I am fully willing to keep the block if I cannot find a bug elsewhere. The one change that perhaps need making is not to BLOCK but rather to REJECT the packet. The latter sends a message which will allow the client to recover promptly. The former (current behaviour) does not inform, and the client will then have to rely on the TCP timeout, which I understand to be 30 secs. The current behaviour will lead to a very poor perception of my website amongst more than 1 in 10 visitors.
Another interesting feature is how few Firewall scripts out there include this specific coding (block on Invalid), and that also begs the question why?
Is this server running through a proxy?
Is this an all-day-every-day situation? Your inital post seemed to include numbers that started low, peaked and then dropped off. Maybe that's the pattern of your traffic? Are the valid:invalid ratios consistent over time?
The data you provided (if we can trust it) indicates just a few dropped packets per request. 2 bad packets shouldn't keep a visitor from enjoying all of your page elements.
I dunno ... but I still can't get off of the attack scenario. Since I modified my iptables, this morning, I haven't seen any bad packet activity at all. There have been many attack attempts amidst many thousands of requests, and my PortSentry [sourceforge.net] has been deflecting attacks all day, but no invalid packets. Of course, if PortSentry is being completely successful (as usual) then any attempt to lurk and port monitor is being thwarted, anyway, so there is no opportunity to guess at the packet sequence and/or launch an injection attack.
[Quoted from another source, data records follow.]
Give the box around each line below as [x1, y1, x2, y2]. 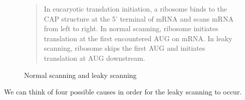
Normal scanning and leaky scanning [24, 69, 137, 80]
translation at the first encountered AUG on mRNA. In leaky [44, 33, 232, 43]
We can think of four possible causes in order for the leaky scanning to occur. [4, 86, 242, 97]
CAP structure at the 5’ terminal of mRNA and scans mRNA [44, 13, 233, 24]
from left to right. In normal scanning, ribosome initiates [44, 23, 218, 34]
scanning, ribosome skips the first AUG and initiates [44, 43, 205, 53]
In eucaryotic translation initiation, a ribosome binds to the [44, 4, 227, 14]
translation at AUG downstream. [44, 52, 145, 63]

Without the lurking there can be no guessing.
Maybe the attacker (if they exist) is trying to create their own valid connection and ride their own wave into your server? The concept is the same, even if the disguise and execution is pretty weak.
I'm not trying to be dense or too paranoid, but all of your evidence still seems to support the attack scenario, IMHO. It's a tough one, all right.
Although it is a far out idea ... maybe there's an issue with the NIC or its interface at your server or with some other piece of hardware having intermittent problems? Not pretty, but I'm at a bit of a loss.